* [Data for analysis]:
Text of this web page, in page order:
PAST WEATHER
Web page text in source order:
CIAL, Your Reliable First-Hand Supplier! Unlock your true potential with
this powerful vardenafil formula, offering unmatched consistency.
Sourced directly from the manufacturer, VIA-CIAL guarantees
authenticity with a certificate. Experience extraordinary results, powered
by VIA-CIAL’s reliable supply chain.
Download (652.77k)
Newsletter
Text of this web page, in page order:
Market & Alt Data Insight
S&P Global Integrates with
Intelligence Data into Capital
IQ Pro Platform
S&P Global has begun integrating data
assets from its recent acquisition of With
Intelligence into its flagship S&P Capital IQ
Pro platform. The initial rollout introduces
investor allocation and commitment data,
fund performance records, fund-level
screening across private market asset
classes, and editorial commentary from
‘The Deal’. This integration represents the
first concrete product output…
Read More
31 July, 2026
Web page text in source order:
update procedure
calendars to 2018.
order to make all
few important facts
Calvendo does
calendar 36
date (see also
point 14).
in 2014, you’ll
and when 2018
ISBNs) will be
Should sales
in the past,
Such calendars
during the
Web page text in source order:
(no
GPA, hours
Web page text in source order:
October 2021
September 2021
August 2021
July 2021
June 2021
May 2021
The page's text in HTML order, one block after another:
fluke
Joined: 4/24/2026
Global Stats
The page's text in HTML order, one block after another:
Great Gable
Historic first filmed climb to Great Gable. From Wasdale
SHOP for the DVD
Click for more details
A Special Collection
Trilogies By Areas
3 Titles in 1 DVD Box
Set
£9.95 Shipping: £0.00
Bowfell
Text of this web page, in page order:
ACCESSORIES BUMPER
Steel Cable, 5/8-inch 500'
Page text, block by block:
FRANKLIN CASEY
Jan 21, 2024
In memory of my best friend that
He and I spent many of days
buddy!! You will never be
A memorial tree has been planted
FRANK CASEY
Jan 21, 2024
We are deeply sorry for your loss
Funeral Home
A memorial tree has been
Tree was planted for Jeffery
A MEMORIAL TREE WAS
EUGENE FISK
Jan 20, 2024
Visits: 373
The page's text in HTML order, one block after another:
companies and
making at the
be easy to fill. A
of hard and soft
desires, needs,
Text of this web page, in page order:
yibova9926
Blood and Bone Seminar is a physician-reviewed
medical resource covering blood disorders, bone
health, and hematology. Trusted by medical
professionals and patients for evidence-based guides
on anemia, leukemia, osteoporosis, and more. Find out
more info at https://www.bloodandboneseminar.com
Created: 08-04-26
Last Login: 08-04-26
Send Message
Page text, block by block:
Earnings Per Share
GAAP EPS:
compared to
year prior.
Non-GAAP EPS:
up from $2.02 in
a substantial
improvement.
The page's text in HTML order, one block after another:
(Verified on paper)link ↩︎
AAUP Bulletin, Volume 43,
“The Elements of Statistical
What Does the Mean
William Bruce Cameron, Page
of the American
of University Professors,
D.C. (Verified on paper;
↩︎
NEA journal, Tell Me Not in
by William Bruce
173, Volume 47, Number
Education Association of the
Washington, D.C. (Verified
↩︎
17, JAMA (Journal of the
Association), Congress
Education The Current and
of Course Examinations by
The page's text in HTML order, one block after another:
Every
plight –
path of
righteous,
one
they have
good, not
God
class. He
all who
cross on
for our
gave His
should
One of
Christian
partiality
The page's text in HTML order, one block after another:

* [Exercise aim]: Recopy the entries above in their entirety, exactly.

* [Task result]:
Text of this web page, in page order:
PAST WEATHER
Web page text in source order:
CIAL, Your Reliable First-Hand Supplier! Unlock your true potential with
this powerful vardenafil formula, offering unmatched consistency.
Sourced directly from the manufacturer, VIA-CIAL guarantees
authenticity with a certificate. Experience extraordinary results, powered
by VIA-CIAL’s reliable supply chain.
Download (652.77k)
Newsletter
Text of this web page, in page order:
Market & Alt Data Insight
S&P Global Integrates with
Intelligence Data into Capital
IQ Pro Platform
S&P Global has begun integrating data
assets from its recent acquisition of With
Intelligence into its flagship S&P Capital IQ
Pro platform. The initial rollout introduces
investor allocation and commitment data,
fund performance records, fund-level
screening across private market asset
classes, and editorial commentary from
‘The Deal’. This integration represents the
first concrete product output…
Read More
31 July, 2026
Web page text in source order:
update procedure
calendars to 2018.
order to make all
few important facts
Calvendo does
calendar 36
date (see also
point 14).
in 2014, you’ll
and when 2018
ISBNs) will be
Should sales
in the past,
Such calendars
during the
Web page text in source order:
(no
GPA, hours
Web page text in source order:
October 2021
September 2021
August 2021
July 2021
June 2021
May 2021
The page's text in HTML order, one block after another:
fluke
Joined: 4/24/2026
Global Stats
The page's text in HTML order, one block after another:
Great Gable
Historic first filmed climb to Great Gable. From Wasdale
SHOP for the DVD
Click for more details
A Special Collection
Trilogies By Areas
3 Titles in 1 DVD Box
Set
£9.95 Shipping: £0.00
Bowfell
Text of this web page, in page order:
ACCESSORIES BUMPER
Steel Cable, 5/8-inch 500'
Page text, block by block:
FRANKLIN CASEY
Jan 21, 2024
In memory of my best friend that
He and I spent many of days
buddy!! You will never be
A memorial tree has been planted
FRANK CASEY
Jan 21, 2024
We are deeply sorry for your loss
Funeral Home
A memorial tree has been
Tree was planted for Jeffery
A MEMORIAL TREE WAS
EUGENE FISK
Jan 20, 2024
Visits: 373
The page's text in HTML order, one block after another:
companies and
making at the
be easy to fill. A
of hard and soft
desires, needs,
Text of this web page, in page order:
yibova9926
Blood and Bone Seminar is a physician-reviewed
medical resource covering blood disorders, bone
health, and hematology. Trusted by medical
professionals and patients for evidence-based guides
on anemia, leukemia, osteoporosis, and more. Find out
more info at https://www.bloodandboneseminar.com
Created: 08-04-26
Last Login: 08-04-26
Send Message
Page text, block by block:
Earnings Per Share
GAAP EPS:
compared to
year prior.
Non-GAAP EPS:
up from $2.02 in
a substantial
improvement.
The page's text in HTML order, one block after another:
(Verified on paper)link ↩︎
AAUP Bulletin, Volume 43,
“The Elements of Statistical
What Does the Mean
William Bruce Cameron, Page
of the American
of University Professors,
D.C. (Verified on paper;
↩︎
NEA journal, Tell Me Not in
by William Bruce
173, Volume 47, Number
Education Association of the
Washington, D.C. (Verified
↩︎
17, JAMA (Journal of the
Association), Congress
Education The Current and
of Course Examinations by
The page's text in HTML order, one block after another:
Every
plight –
path of
righteous,
one
they have
good, not
God
class. He
all who
cross on
for our
gave His
should
One of
Christian
partiality
The page's text in HTML order, one block after another:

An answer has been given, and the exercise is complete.